EXERCISE INPUT:
——————
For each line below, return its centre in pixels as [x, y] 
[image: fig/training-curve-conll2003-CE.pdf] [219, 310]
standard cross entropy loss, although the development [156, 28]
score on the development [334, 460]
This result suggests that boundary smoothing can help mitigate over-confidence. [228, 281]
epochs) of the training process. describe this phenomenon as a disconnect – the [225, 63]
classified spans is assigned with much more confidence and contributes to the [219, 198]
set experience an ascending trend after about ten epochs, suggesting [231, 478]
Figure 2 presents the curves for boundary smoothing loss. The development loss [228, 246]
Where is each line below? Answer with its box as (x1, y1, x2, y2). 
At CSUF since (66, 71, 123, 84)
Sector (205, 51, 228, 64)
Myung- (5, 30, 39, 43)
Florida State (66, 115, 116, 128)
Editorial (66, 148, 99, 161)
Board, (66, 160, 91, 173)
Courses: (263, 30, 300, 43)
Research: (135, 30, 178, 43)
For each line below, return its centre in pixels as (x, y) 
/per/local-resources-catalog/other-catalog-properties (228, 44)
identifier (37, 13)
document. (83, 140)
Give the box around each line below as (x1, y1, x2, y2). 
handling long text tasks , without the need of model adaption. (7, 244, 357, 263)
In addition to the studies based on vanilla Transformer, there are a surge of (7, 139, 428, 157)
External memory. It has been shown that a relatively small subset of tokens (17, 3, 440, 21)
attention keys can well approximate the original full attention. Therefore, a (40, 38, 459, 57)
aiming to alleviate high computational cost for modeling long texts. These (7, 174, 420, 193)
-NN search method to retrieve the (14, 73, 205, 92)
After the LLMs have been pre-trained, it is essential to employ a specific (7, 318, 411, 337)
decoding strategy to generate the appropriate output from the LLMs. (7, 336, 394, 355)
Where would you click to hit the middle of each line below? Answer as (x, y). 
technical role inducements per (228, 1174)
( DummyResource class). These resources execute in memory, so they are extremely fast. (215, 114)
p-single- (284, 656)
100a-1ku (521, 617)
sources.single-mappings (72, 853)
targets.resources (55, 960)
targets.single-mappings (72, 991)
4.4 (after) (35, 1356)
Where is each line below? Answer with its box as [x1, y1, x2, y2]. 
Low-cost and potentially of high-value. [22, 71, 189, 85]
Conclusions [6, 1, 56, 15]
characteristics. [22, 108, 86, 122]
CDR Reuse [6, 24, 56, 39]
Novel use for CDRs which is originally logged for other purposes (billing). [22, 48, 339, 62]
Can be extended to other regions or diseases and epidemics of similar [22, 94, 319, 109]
——————
WORK TO BE COMPLETED: The records above should be repeated in full, exactly as given.

SOLUTION TO THIS TASK:
For each line below, return its centre in pixels as [x, y] 
[image: fig/training-curve-conll2003-CE.pdf] [219, 310]
standard cross entropy loss, although the development [156, 28]
score on the development [334, 460]
This result suggests that boundary smoothing can help mitigate over-confidence. [228, 281]
epochs) of the training process. describe this phenomenon as a disconnect – the [225, 63]
classified spans is assigned with much more confidence and contributes to the [219, 198]
set experience an ascending trend after about ten epochs, suggesting [231, 478]
Figure 2 presents the curves for boundary smoothing loss. The development loss [228, 246]
Where is each line below? Answer with its box as (x1, y1, x2, y2). 
At CSUF since (66, 71, 123, 84)
Sector (205, 51, 228, 64)
Myung- (5, 30, 39, 43)
Florida State (66, 115, 116, 128)
Editorial (66, 148, 99, 161)
Board, (66, 160, 91, 173)
Courses: (263, 30, 300, 43)
Research: (135, 30, 178, 43)
For each line below, return its centre in pixels as (x, y) 
/per/local-resources-catalog/other-catalog-properties (228, 44)
identifier (37, 13)
document. (83, 140)
Give the box around each line below as (x1, y1, x2, y2). 
handling long text tasks , without the need of model adaption. (7, 244, 357, 263)
In addition to the studies based on vanilla Transformer, there are a surge of (7, 139, 428, 157)
External memory. It has been shown that a relatively small subset of tokens (17, 3, 440, 21)
attention keys can well approximate the original full attention. Therefore, a (40, 38, 459, 57)
aiming to alleviate high computational cost for modeling long texts. These (7, 174, 420, 193)
-NN search method to retrieve the (14, 73, 205, 92)
After the LLMs have been pre-trained, it is essential to employ a specific (7, 318, 411, 337)
decoding strategy to generate the appropriate output from the LLMs. (7, 336, 394, 355)
Where would you click to hit the middle of each line below? Answer as (x, y). 
technical role inducements per (228, 1174)
( DummyResource class). These resources execute in memory, so they are extremely fast. (215, 114)
p-single- (284, 656)
100a-1ku (521, 617)
sources.single-mappings (72, 853)
targets.resources (55, 960)
targets.single-mappings (72, 991)
4.4 (after) (35, 1356)
Where is each line below? Answer with its box as [x1, y1, x2, y2]. 
Low-cost and potentially of high-value. [22, 71, 189, 85]
Conclusions [6, 1, 56, 15]
characteristics. [22, 108, 86, 122]
CDR Reuse [6, 24, 56, 39]
Novel use for CDRs which is originally logged for other purposes (billing). [22, 48, 339, 62]
Can be extended to other regions or diseases and epidemics of similar [22, 94, 319, 109]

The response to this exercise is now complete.